The required output is the lines below from the line containing "Endowment Award to Enhance" to the line containing "Patient Care", inclusive, retyped exactly. No other lines belong in it.
*** Opening Extracted information ***
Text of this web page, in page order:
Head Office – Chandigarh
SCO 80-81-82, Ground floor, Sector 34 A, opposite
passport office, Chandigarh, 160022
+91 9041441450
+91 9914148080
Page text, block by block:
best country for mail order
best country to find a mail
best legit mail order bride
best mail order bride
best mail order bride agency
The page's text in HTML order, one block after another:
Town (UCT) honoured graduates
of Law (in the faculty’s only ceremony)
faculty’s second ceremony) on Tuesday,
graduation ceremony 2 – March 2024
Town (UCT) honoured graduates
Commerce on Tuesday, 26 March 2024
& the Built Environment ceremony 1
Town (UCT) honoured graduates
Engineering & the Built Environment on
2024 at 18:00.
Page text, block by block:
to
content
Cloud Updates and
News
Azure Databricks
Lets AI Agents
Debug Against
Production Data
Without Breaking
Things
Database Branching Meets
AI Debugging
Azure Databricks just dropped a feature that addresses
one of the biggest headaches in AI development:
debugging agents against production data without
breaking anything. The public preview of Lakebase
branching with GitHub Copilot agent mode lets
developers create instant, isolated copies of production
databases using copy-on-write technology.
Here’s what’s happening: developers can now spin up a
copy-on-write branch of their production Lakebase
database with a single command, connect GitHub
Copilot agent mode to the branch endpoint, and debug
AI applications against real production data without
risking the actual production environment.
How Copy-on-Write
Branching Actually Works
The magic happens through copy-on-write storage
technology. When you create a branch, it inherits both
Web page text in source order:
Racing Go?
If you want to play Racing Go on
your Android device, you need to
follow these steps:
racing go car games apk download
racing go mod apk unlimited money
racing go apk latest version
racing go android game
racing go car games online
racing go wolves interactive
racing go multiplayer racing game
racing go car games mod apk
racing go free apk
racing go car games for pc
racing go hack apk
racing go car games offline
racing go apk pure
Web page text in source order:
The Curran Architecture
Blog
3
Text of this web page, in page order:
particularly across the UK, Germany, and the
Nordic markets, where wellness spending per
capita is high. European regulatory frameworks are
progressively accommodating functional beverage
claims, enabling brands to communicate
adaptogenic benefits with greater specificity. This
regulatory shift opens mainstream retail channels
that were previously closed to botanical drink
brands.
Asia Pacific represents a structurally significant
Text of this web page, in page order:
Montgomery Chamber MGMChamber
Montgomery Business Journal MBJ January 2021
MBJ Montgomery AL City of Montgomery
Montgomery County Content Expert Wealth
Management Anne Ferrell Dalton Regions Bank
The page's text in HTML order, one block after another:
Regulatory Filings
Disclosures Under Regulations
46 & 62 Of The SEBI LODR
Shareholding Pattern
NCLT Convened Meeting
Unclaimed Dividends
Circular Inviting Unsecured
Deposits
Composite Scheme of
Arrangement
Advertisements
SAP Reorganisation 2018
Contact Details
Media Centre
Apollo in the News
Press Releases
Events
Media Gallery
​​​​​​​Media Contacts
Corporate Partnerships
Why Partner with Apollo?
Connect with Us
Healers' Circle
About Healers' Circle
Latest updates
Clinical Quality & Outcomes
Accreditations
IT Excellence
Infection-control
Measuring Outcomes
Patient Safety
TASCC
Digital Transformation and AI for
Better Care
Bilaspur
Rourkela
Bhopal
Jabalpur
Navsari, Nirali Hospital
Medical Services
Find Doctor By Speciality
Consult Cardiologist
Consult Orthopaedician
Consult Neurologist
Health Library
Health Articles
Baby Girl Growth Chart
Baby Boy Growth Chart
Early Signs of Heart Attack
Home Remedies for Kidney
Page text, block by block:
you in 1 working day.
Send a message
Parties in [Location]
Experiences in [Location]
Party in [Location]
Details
*** Closing Extracted information ***
*** Opening Extracted information ***
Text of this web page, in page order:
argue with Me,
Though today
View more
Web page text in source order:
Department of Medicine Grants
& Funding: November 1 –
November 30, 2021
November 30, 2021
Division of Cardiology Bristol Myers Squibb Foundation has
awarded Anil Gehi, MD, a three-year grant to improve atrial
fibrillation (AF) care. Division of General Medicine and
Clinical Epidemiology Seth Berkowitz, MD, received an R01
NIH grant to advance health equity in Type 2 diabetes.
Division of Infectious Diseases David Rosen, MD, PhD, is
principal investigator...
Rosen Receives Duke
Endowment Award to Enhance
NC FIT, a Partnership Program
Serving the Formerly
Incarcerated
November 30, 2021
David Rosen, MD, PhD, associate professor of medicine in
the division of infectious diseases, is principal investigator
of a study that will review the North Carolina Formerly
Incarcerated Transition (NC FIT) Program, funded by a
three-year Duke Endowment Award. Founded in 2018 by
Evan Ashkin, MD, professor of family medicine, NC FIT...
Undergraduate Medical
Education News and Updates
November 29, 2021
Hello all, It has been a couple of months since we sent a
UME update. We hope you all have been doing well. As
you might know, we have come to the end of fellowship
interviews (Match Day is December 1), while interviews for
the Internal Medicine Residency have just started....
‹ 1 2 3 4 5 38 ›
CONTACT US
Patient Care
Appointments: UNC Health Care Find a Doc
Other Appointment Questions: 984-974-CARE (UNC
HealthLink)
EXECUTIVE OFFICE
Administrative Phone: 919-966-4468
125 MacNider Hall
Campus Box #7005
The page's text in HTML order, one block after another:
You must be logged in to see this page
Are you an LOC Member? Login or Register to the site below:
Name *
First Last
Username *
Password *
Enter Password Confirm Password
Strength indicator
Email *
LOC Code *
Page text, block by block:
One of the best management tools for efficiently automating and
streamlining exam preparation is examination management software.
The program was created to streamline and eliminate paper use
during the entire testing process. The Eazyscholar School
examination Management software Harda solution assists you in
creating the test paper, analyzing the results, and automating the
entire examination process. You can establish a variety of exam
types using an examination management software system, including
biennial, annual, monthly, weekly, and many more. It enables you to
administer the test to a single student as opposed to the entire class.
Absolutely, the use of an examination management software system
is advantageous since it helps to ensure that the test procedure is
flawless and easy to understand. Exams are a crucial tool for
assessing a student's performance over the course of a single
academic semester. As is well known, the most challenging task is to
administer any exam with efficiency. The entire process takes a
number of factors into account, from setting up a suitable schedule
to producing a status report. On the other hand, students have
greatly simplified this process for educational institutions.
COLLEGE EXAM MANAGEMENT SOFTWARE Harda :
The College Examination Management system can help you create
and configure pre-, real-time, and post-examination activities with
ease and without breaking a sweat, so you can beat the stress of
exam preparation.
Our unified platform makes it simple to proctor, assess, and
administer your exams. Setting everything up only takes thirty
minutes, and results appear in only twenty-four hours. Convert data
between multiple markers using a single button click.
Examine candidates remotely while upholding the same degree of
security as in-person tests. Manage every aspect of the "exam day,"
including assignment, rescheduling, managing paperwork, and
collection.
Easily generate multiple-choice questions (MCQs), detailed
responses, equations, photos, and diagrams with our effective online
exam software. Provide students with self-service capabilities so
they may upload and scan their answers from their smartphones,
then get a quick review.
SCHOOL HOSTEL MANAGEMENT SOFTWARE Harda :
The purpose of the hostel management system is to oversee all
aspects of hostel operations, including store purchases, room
*** Closing Extracted information ***
**Written reply:**
Endowment Award to Enhance
NC FIT, a Partnership Program
Serving the Formerly
Incarcerated
November 30, 2021
David Rosen, MD, PhD, associate professor of medicine in
the division of infectious diseases, is principal investigator
of a study that will review the North Carolina Formerly
Incarcerated Transition (NC FIT) Program, funded by a
three-year Duke Endowment Award. Founded in 2018 by
Evan Ashkin, MD, professor of family medicine, NC FIT...
Undergraduate Medical
Education News and Updates
November 29, 2021
Hello all, It has been a couple of months since we sent a
UME update. We hope you all have been doing well. As
you might know, we have come to the end of fellowship
interviews (Match Day is December 1), while interviews for
the Internal Medicine Residency have just started....
‹ 1 2 3 4 5 38 ›
CONTACT US
Patient Care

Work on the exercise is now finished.